__Action item__. Retype each entry verbatim. Do not include the images.

--- START ---

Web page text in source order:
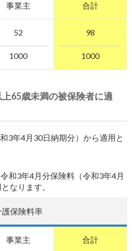
事業主 合計
52
1000
98
1000
65歳未満の被保険者に適
3年4月30日納期分）から適用と
和3年4月分保険料（令和3年4月
なります。
護保険料率
事業主 合計
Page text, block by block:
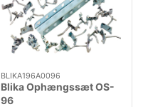
BLIKA196A0096
Blika Ophængssæt OS-
96
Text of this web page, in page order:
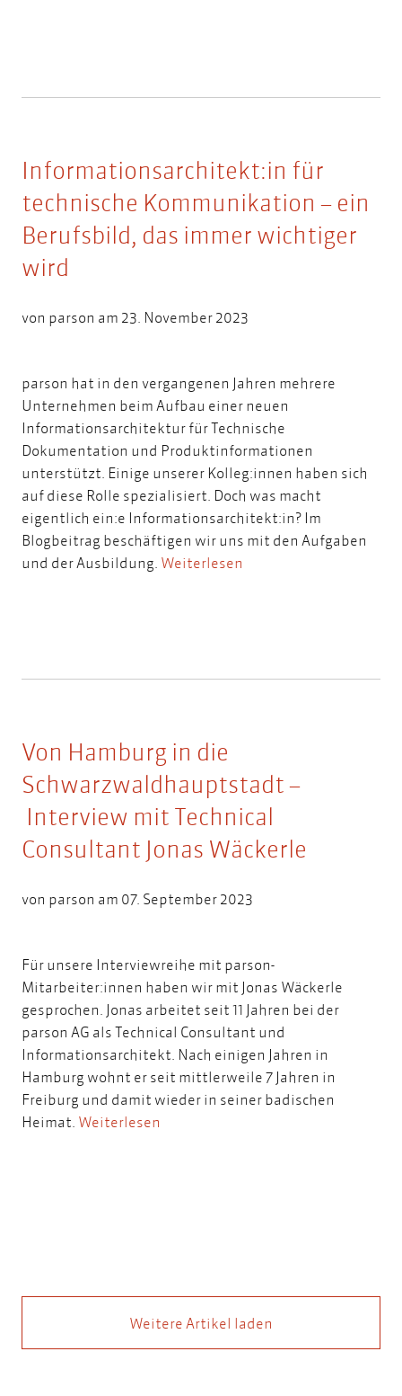
Informationsarchitekt:in für
technische Kommunikation – ein
Berufsbild, das immer wichtiger
wird
von parson am 23. November 2023
parson hat in den vergangenen Jahren mehrere
Unternehmen beim Aufbau einer neuen
Informationsarchitektur für Technische
Dokumentation und Produktinformationen
unterstützt. Einige unserer Kolleg:innen haben sich
auf diese Rolle spezialisiert. Doch was macht
eigentlich ein:e Informationsarchitekt:in? Im
Blogbeitrag beschäftigen wir uns mit den Aufgaben
und der Ausbildung. Weiterlesen
Von Hamburg in die
Schwarzwaldhauptstadt –
Interview mit Technical
Consultant Jonas Wäckerle
von parson am 07. September 2023
Für unsere Interviewreihe mit parson-
Mitarbeiter:innen haben wir mit Jonas Wäckerle
gesprochen. Jonas arbeitet seit 11 Jahren bei der
parson AG als Technical Consultant und
Informationsarchitekt. Nach einigen Jahren in
Hamburg wohnt er seit mittlerweile 7 Jahren in
Freiburg und damit wieder in seiner badischen
Heimat. Weiterlesen
Weitere Artikel laden
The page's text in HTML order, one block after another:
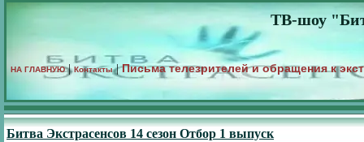
ТВ-шоу
НА ГЛАВНУЮ|Контакты|Письма телезрителей и обращения к
Битва Экстрасенсов 14 сезон Отбор 1 выпуск
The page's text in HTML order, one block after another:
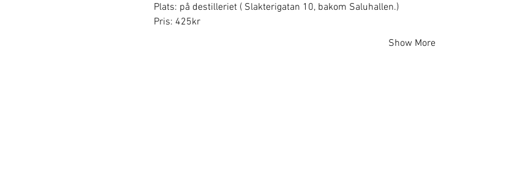
Plats: på destilleriet ( Slakterigatan 10, bakom Saluhallen.)
Pris: 425kr
Show More
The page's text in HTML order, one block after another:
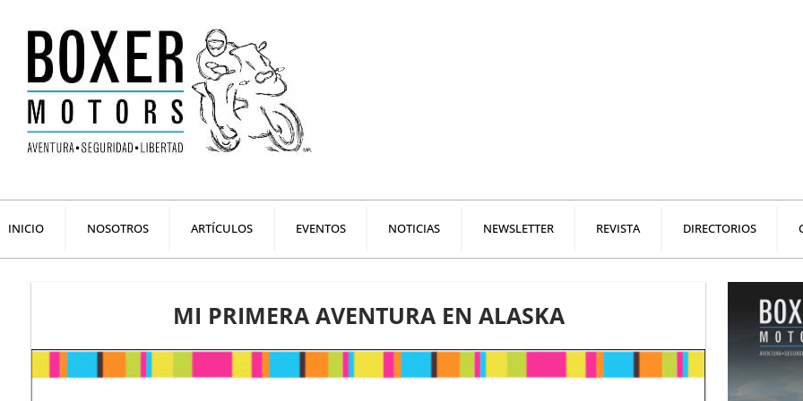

--- END ---

__Your solution__.
Web page text in source order:
事業主 合計
52
1000
98
1000
65歳未満の被保険者に適
3年4月30日納期分）から適用と
和3年4月分保険料（令和3年4月
なります。
護保険料率
事業主 合計
Page text, block by block:
BLIKA196A0096
Blika Ophængssæt OS-
96
Text of this web page, in page order:
Informationsarchitekt:in für
technische Kommunikation – ein
Berufsbild, das immer wichtiger
wird
von parson am 23. November 2023
parson hat in den vergangenen Jahren mehrere
Unternehmen beim Aufbau einer neuen
Informationsarchitektur für Technische
Dokumentation und Produktinformationen
unterstützt. Einige unserer Kolleg:innen haben sich
auf diese Rolle spezialisiert. Doch was macht
eigentlich ein:e Informationsarchitekt:in? Im
Blogbeitrag beschäftigen wir uns mit den Aufgaben
und der Ausbildung. Weiterlesen
Von Hamburg in die
Schwarzwaldhauptstadt –
Interview mit Technical
Consultant Jonas Wäckerle
von parson am 07. September 2023
Für unsere Interviewreihe mit parson-
Mitarbeiter:innen haben wir mit Jonas Wäckerle
gesprochen. Jonas arbeitet seit 11 Jahren bei der
parson AG als Technical Consultant und
Informationsarchitekt. Nach einigen Jahren in
Hamburg wohnt er seit mittlerweile 7 Jahren in
Freiburg und damit wieder in seiner badischen
Heimat. Weiterlesen
Weitere Artikel laden
The page's text in HTML order, one block after another:
ТВ-шоу
НА ГЛАВНУЮ|Контакты|Письма телезрителей и обращения к
Битва Экстрасенсов 14 сезон Отбор 1 выпуск
The page's text in HTML order, one block after another:
Plats: på destilleriet ( Slakterigatan 10, bakom Saluhallen.)
Pris: 425kr
Show More
The page's text in HTML order, one block after another:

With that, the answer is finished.